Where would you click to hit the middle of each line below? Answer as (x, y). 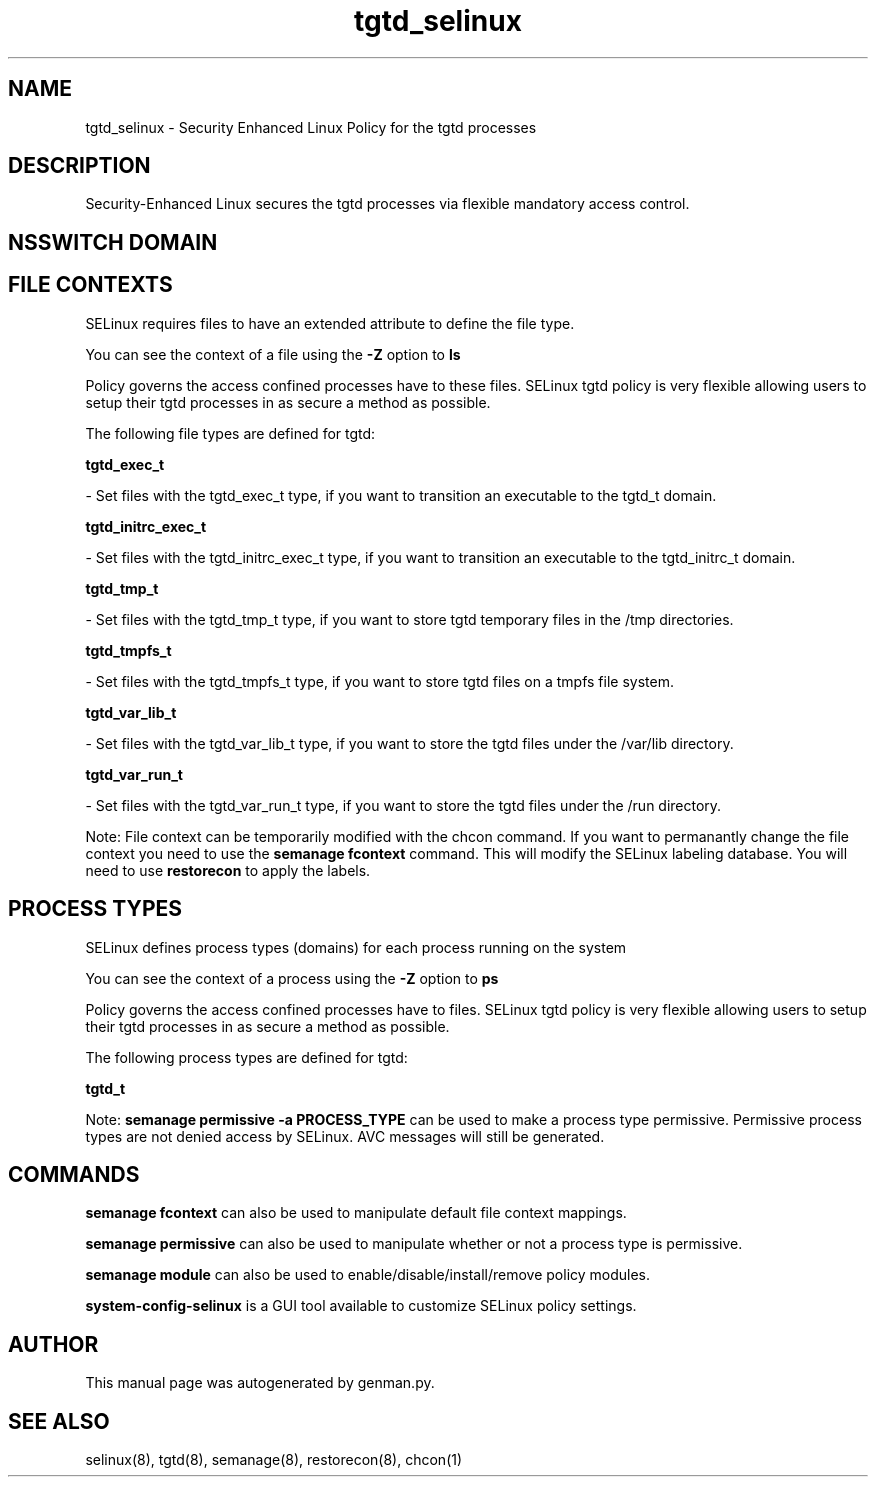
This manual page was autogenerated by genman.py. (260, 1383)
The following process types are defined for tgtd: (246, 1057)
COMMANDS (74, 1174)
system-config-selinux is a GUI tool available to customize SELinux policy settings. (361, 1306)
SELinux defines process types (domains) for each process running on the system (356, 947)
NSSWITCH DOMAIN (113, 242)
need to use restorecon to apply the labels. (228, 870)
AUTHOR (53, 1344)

**Exercise prompt:**
To answer, copy each line from the material above that has the word "system".

**Written solution:**
system-config-selinux is a GUI tool available to customize SELinux policy settings. (361, 1306)
SELinux defines process types (domains) for each process running on the system (356, 947)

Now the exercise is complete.